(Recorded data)

+ + +

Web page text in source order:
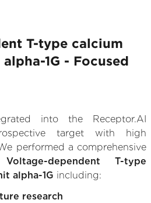
T-type calcium
1G - Focused
into the Receptor.AI
target with high
performed a comprehensive
Voltage-dependent T-type
alpha-1G including:
research
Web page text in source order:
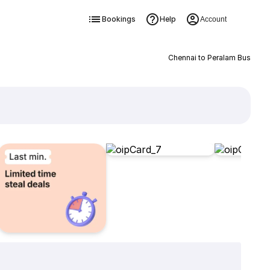
Bookings Help Account
Chennai to Peralam Bus
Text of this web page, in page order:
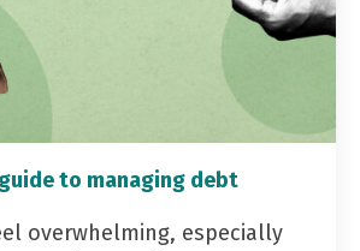
to managing debt
overwhelming, especially
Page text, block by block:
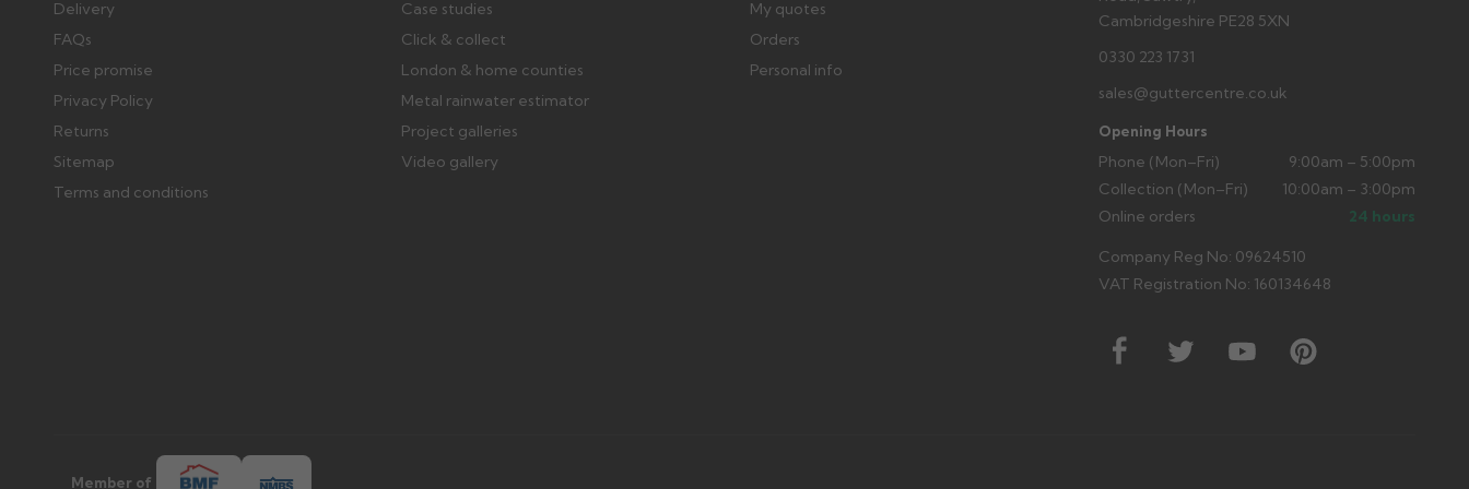
Delivery
FAQs
Price promise
Privacy Policy
Returns
Sitemap
Terms and conditions
Case studies
Click & collect
London & home counties
Metal rainwater estimator
Project galleries
Video gallery
My quotes
Orders
Personal info
Cambridgeshire PE28 5XN
0330 223 1731
sales@guttercentre.co.uk
Opening Hours
Phone (Mon–Fri)
9:00am – 5:00pm
Collection (Mon–Fri)
10:00am – 3:00pm
Online orders
24 hours
Company Reg No: 09624510
VAT Registration No: 160134648
Member of
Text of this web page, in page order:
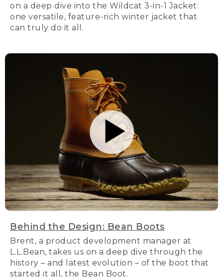
on a deep dive into the Wildcat 3-in-1 Jacket:
one versatile, feature-rich winter jacket that
can truly do it all.
Behind the Design: Bean Boots
Brent, a product development manager at
L.L.Bean, takes us on a deep dive through the
history – and latest evolution – of the boot that
started it all, the Bean Boot.
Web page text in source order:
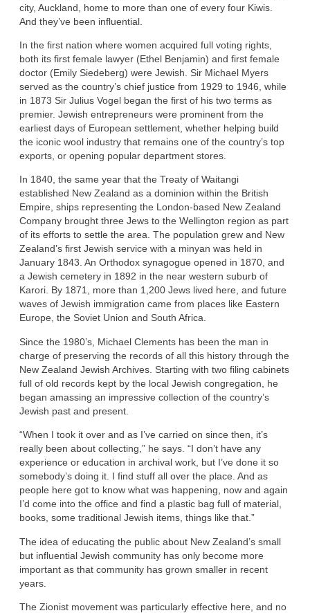
city, Auckland, home to more than one of every four Kiwis.
And they’ve been influential.
In the first nation where women acquired full voting rights,
both its first female lawyer (Ethel Benjamin) and first female
doctor (Emily Siedeberg) were Jewish. Sir Michael Myers
served as the country’s chief justice from 1929 to 1946, while
in 1873 Sir Julius Vogel began the first of his two terms as
premier. Jewish entrepreneurs were prominent from the
earliest days of European settlement, whether helping build
the iconic wool industry that remains one of the country’s top
exports, or opening popular department stores.
In 1840, the same year that the Treaty of Waitangi
established New Zealand as a dominion within the British
Empire, ships representing the London-based New Zealand
Company brought three Jews to the Wellington region as part
of its efforts to settle the area. The population grew and New
Zealand’s first Jewish service with a minyan was held in
January 1843. An Orthodox synagogue opened in 1870, and
a Jewish cemetery in 1892 in the near western suburb of
Karori. By 1871, more than 1,200 Jews lived here, and future
waves of Jewish immigration came from places like Eastern
Europe, the Soviet Union and South Africa.
Since the 1980’s, Michael Clements has been the man in
charge of preserving the records of all this history through the
New Zealand Jewish Archives. Starting with two filing cabinets
full of old records kept by the local Jewish congregation, he
began amassing an impressive collection of the country’s
Jewish past and present.
“When I took it over and as I’ve carried on since then, it’s
really been about collecting,” he says. “I don’t have any
experience or education in archival work, but I’ve done it so
somebody’s doing it. I find stuff all over the place. And as
people here got to know what was happening, now and again
I’d come into the office and find a plastic bag full of material,
books, some traditional Jewish items, things like that.”
The idea of educating the public about New Zealand’s small
but influential Jewish community has only become more
important as that community has grown smaller in recent
years.
The Zionist movement was particularly effective here, and no
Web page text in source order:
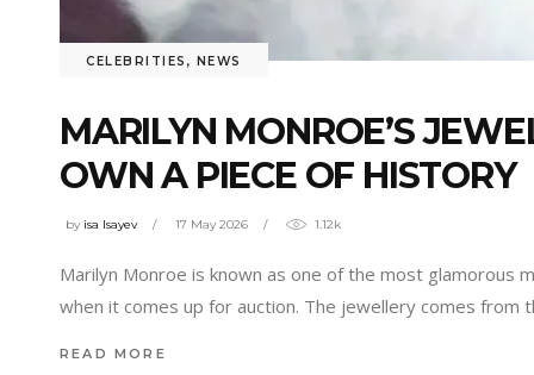
CELEBRITIES , NEWS
MARILYN MONROE’S
OWN A PIECE OF HISTORY
by isa Isayev 17 May 2026 1.12k
Marilyn Monroe is known as one of the most glamorous
when it comes up for auction. The jewellery comes from
READ MORE
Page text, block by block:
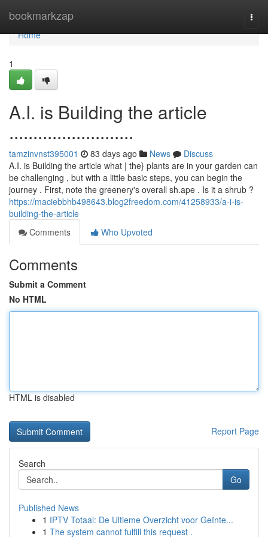
bookmarkzap
Home
Home
1
A.I. is Building the article
..........................
tamzinvnst395001 83 days ago News
Discuss
A.I. is Building the article what | the} plants are in your garden can
be challenging , but with a little basic steps, you can begin the
journey . First, note the greenery's overall sh.ape . Is it a shrub ?
https://maciebbhb498643.blog2freedom.com/41258933/a-i-is-
building-the-article
Comments
Who Upvoted
Comments
Submit a Comment
No HTML
HTML is disabled
Report Page
Search
Go
Published News
1 IPTV Totaal: De Ultieme Overzicht voor Geïnte...
1 The system cannot fulfill this request .
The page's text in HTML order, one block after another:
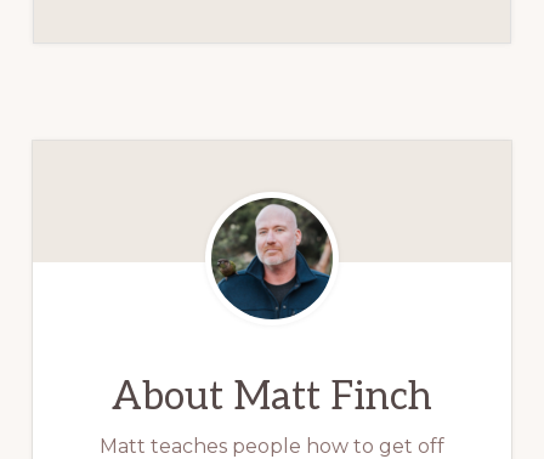
About Matt Finch
Matt teaches people how to get off
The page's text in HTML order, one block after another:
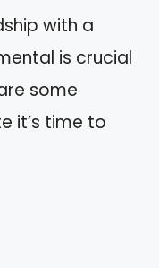
with a
is crucial
some
it’s time to
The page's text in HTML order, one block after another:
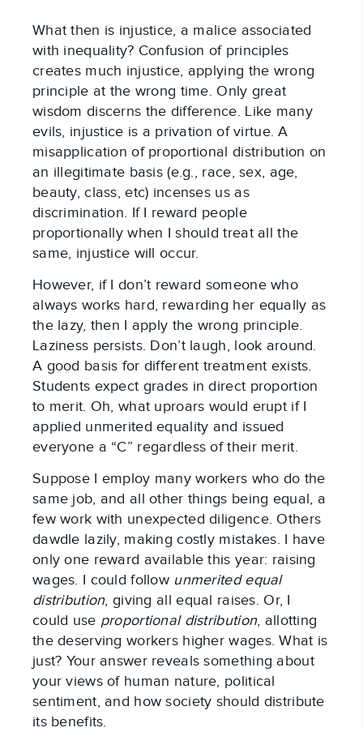
What then is injustice, a malice associated
with inequality? Confusion of principles
creates much injustice, applying the wrong
principle at the wrong time. Only great
wisdom discerns the difference. Like many
evils, injustice is a privation of virtue. A
misapplication of proportional distribution on
an illegitimate basis (e.g., race, sex, age,
beauty, class, etc) incenses us as
discrimination. If I reward people
proportionally when I should treat all the
same, injustice will occur.
However, if I don’t reward someone who
always works hard, rewarding her equally as
the lazy, then I apply the wrong principle.
Laziness persists. Don’t laugh, look around.
A good basis for different treatment exists.
Students expect grades in direct proportion
to merit. Oh, what uproars would erupt if I
applied unmerited equality and issued
everyone a “C” regardless of their merit.
Suppose I employ many workers who do the
same job, and all other things being equal, a
few work with unexpected diligence. Others
dawdle lazily, making costly mistakes. I have
only one reward available this year: raising
wages. I could follow unmerited equal
distribution, giving all equal raises. Or, I
could use proportional distribution, allotting
the deserving workers higher wages. What is
just? Your answer reveals something about
your views of human nature, political
sentiment, and how society should distribute
its benefits.
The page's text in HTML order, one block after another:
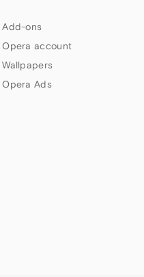
Add-ons
Opera account
Wallpapers
Opera Ads
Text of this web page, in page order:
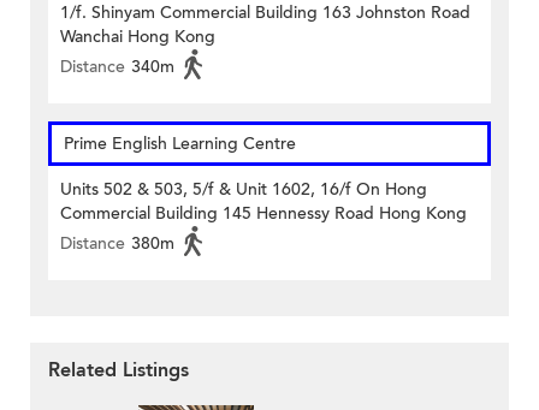
1/f. Shinyam Commercial Building 163 Johnston Road
Wanchai Hong Kong
Distance 340m
Prime English Learning Centre
Units 502 & 503, 5/f & Unit 1602, 16/f On Hong
Commercial Building 145 Hennessy Road Hong Kong
Distance 380m
Related Listings
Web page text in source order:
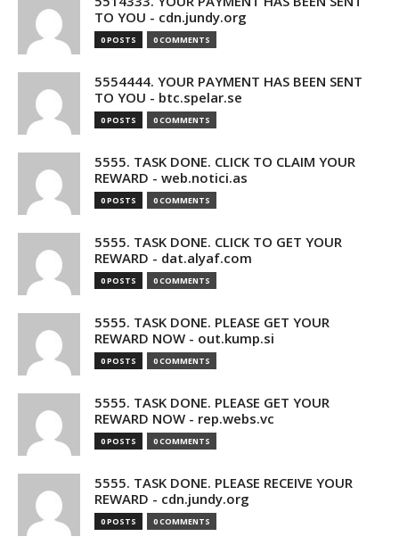
TO YOU - cdn.jundy.org
0 POSTS 0 COMMENTS
5554444. YOUR PAYMENT HAS BEEN SENT
TO YOU - btc.spelar.se
0 POSTS 0 COMMENTS
5555. TASK DONE. CLICK TO CLAIM YOUR
REWARD - web.notici.as
0 POSTS 0 COMMENTS
5555. TASK DONE. CLICK TO GET YOUR
REWARD - dat.alyaf.com
0 POSTS 0 COMMENTS
5555. TASK DONE. PLEASE GET YOUR
REWARD NOW - out.kump.si
0 POSTS 0 COMMENTS
5555. TASK DONE. PLEASE GET YOUR
REWARD NOW - rep.webs.vc
0 POSTS 0 COMMENTS
5555. TASK DONE. PLEASE RECEIVE YOUR
REWARD - cdn.jundy.org
0 POSTS 0 COMMENTS
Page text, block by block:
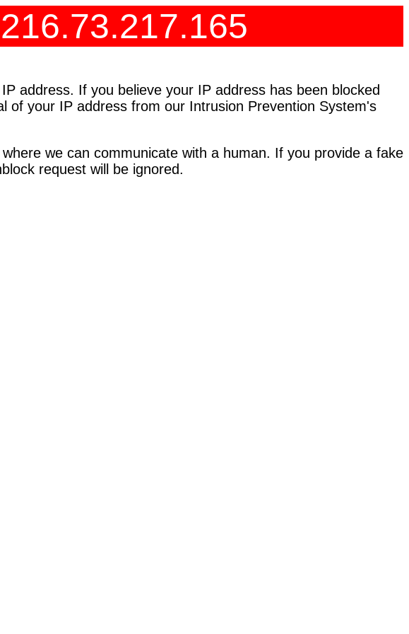
address. If you believe your IP address has been blocked
of your IP address from our Intrusion Prevention System's
we can communicate with a human. If you provide a fake
request will be ignored.
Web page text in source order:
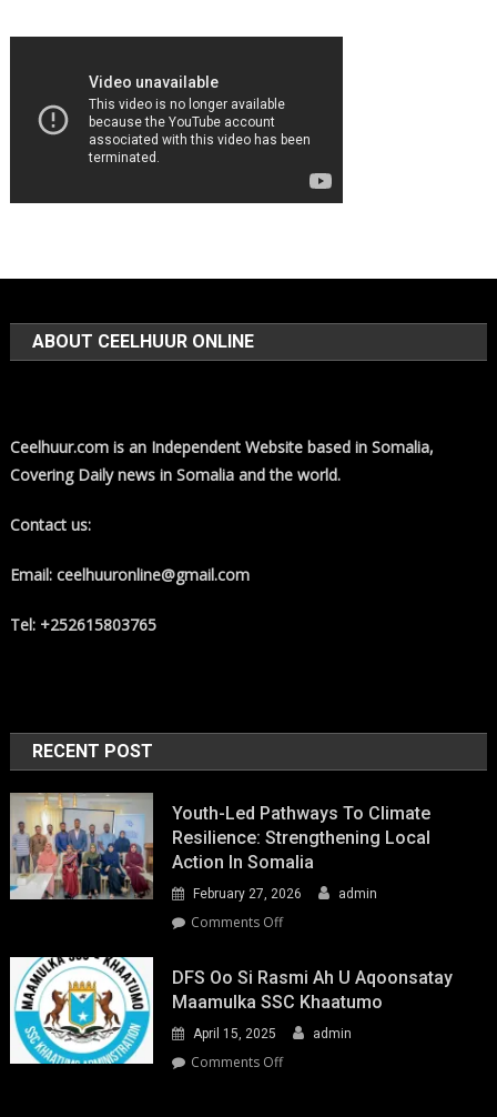
ABOUT CEELHUUR ONLINE
Ceelhuur.com is an Independent Website based in Somalia,
Covering Daily news in Somalia and the world.
Contact us:
Email: ceelhuuronline@gmail.com
Tel: +252615803765
RECENT POST
Youth-Led Pathways To Climate
Resilience: Strengthening Local
Action In Somalia
February 27, 2026 admin
Comments Offon
Led
Pathways
to
Climate
Resilience:
DFS Oo Si Rasmi Ah U Aqoonsatay
Maamulka SSC Khaatumo
April 15, 2025 admin
Comments Offon
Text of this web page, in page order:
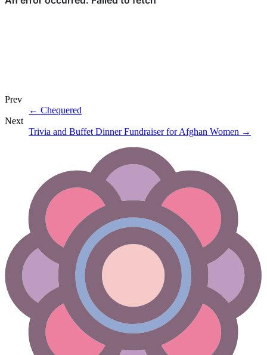
Prev
← Chequered
Next
Trivia and Buffet Dinner Fundraiser for Afghan Women →
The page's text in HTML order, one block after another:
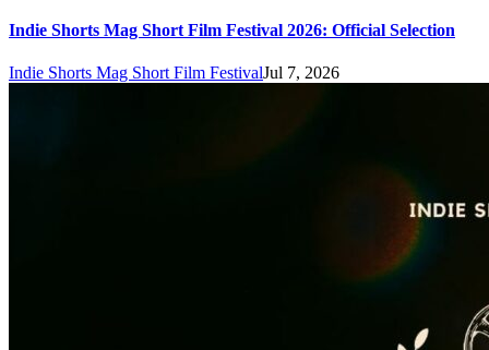
Indie Shorts Mag Short Film Festival 2026: Official Selection
Indie Shorts Mag Short Film FestivalJul 7, 2026
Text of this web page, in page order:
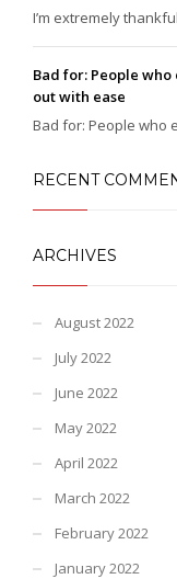
I’m extremely
Bad for: People
out with ease
Bad for: People who
RECENT
ARCHIVES
August 2022
July 2022
June 2022
May 2022
April 2022
March 2022
February 2022
January 2022
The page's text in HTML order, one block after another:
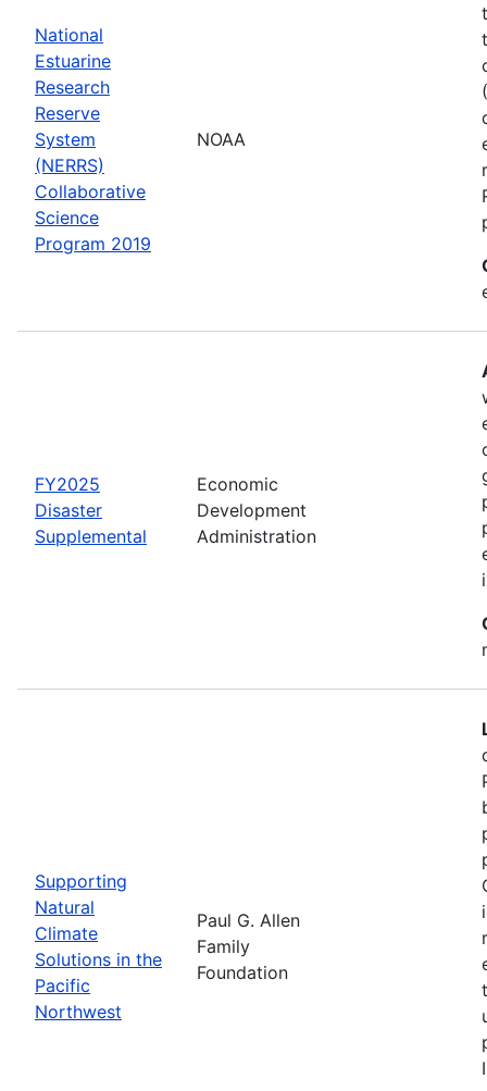
National
Estuarine
Research
Reserve
System
(NERRS)
Collaborative
Science
Program 2019
NOAA
FY2025
Disaster
Supplemental
Economic
Development
Administration
Supporting
Natural
Climate
Solutions in the
Pacific
Northwest
Paul G. Allen
Family
Foundation
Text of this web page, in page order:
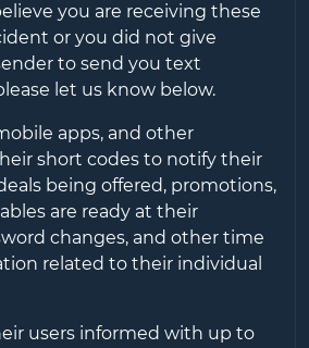
you are receiving these
or you did not give
to send you text
let us know below.
apps, and other
short codes to notify their
being offered, promotions,
are ready at their
changes, and other time
related to their individual
users informed with up to
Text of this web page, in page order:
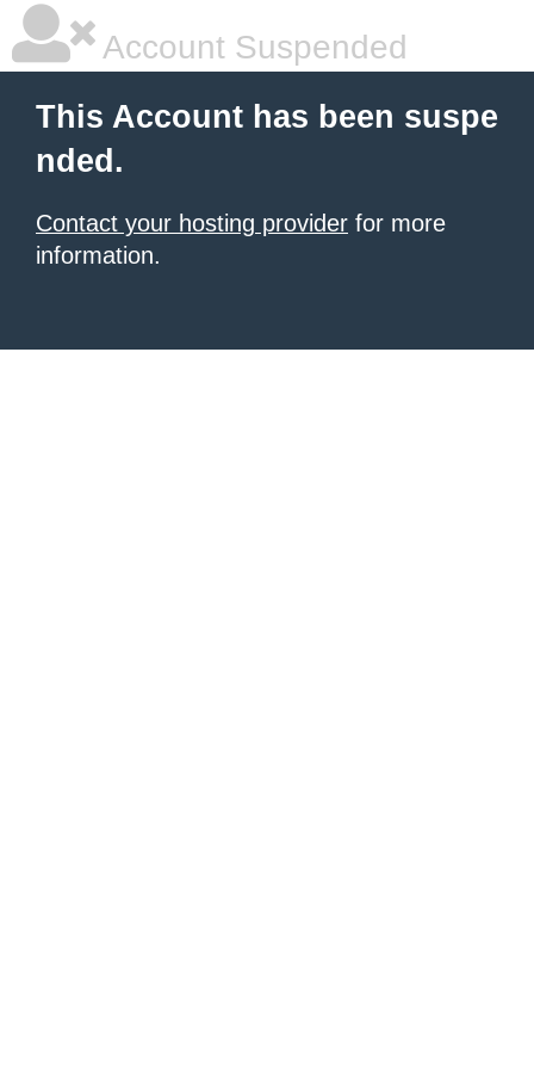
Account Suspended
This Account has been suspe
nded.
Contact your hosting provider for more
information.
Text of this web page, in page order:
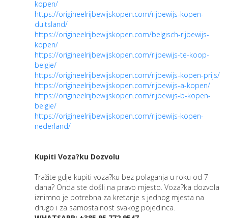
kopen/
https://origineelrijbewijskopen.com/rijbewijs-kopen-
duitsland/
https://origineelrijbewijskopen.com/belgisch-rijbewijs-
kopen/
https://origineelrijbewijskopen.com/rijbewijs-te-koop-
belgie/
https://origineelrijbewijskopen.com/rijbewijs-kopen-prijs/
https://origineelrijbewijskopen.com/rijbewijs-a-kopen/
https://origineelrijbewijskopen.com/rijbewijs-b-kopen-
belgie/
https://origineelrijbewijskopen.com/rijbewijs-kopen-
nederland/
Kupiti Voza?ku Dozvolu
Tražite gdje kupiti voza?ku bez polaganja u roku od 7
dana? Onda ste došli na pravo mjesto. Voza?ka dozvola
iznimno je potrebna za kretanje s jednog mjesta na
drugo i za samostalnost svakog pojedinca.
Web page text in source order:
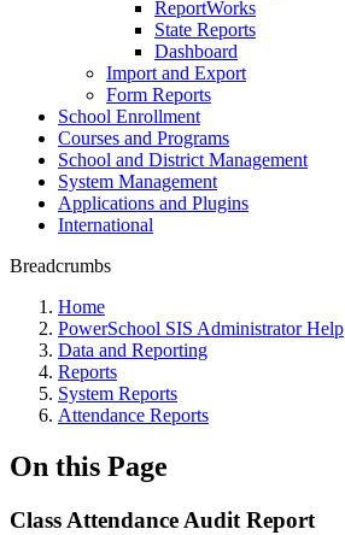
ReportWorks
State Reports
Dashboard
Import and Export
Form Reports
School Enrollment
Courses and Programs
School and District Management
System Management
Applications and Plugins
International
Breadcrumbs
Home
PowerSchool SIS Administrator Help
Data and Reporting
Reports
System Reports
Attendance Reports
On this Page
Class Attendance Audit Report
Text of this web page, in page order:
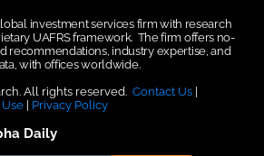
investment services firm with research
UAFRS framework. The firm offers no-
recommendations, industry expertise, and
with offices worldwide.
All rights reserved. Contact Us
Privacy Policy
Daily

+ + +

* _Instructions for the task_
Through the line containing "in 1873 Sir" and no further, restate the data above word for word from its first line, leaving out pictures.

* _Answer for the task_
Web page text in source order:
T-type calcium
1G - Focused
into the Receptor.AI
target with high
performed a comprehensive
Voltage-dependent T-type
alpha-1G including:
research
Web page text in source order:
Bookings Help Account
Chennai to Peralam Bus
Text of this web page, in page order:
to managing debt
overwhelming, especially
Page text, block by block:
Delivery
FAQs
Price promise
Privacy Policy
Returns
Sitemap
Terms and conditions
Case studies
Click & collect
London & home counties
Metal rainwater estimator
Project galleries
Video gallery
My quotes
Orders
Personal info
Cambridgeshire PE28 5XN
0330 223 1731
sales@guttercentre.co.uk
Opening Hours
Phone (Mon–Fri)
9:00am – 5:00pm
Collection (Mon–Fri)
10:00am – 3:00pm
Online orders
24 hours
Company Reg No: 09624510
VAT Registration No: 160134648
Member of
Text of this web page, in page order:
on a deep dive into the Wildcat 3-in-1 Jacket:
one versatile, feature-rich winter jacket that
can truly do it all.
Behind the Design: Bean Boots
Brent, a product development manager at
L.L.Bean, takes us on a deep dive through the
history – and latest evolution – of the boot that
started it all, the Bean Boot.
Web page text in source order:
city, Auckland, home to more than one of every four Kiwis.
And they’ve been influential.
In the first nation where women acquired full voting rights,
both its first female lawyer (Ethel Benjamin) and first female
doctor (Emily Siedeberg) were Jewish. Sir Michael Myers
served as the country’s chief justice from 1929 to 1946, while
in 1873 Sir Julius Vogel began the first of his two terms as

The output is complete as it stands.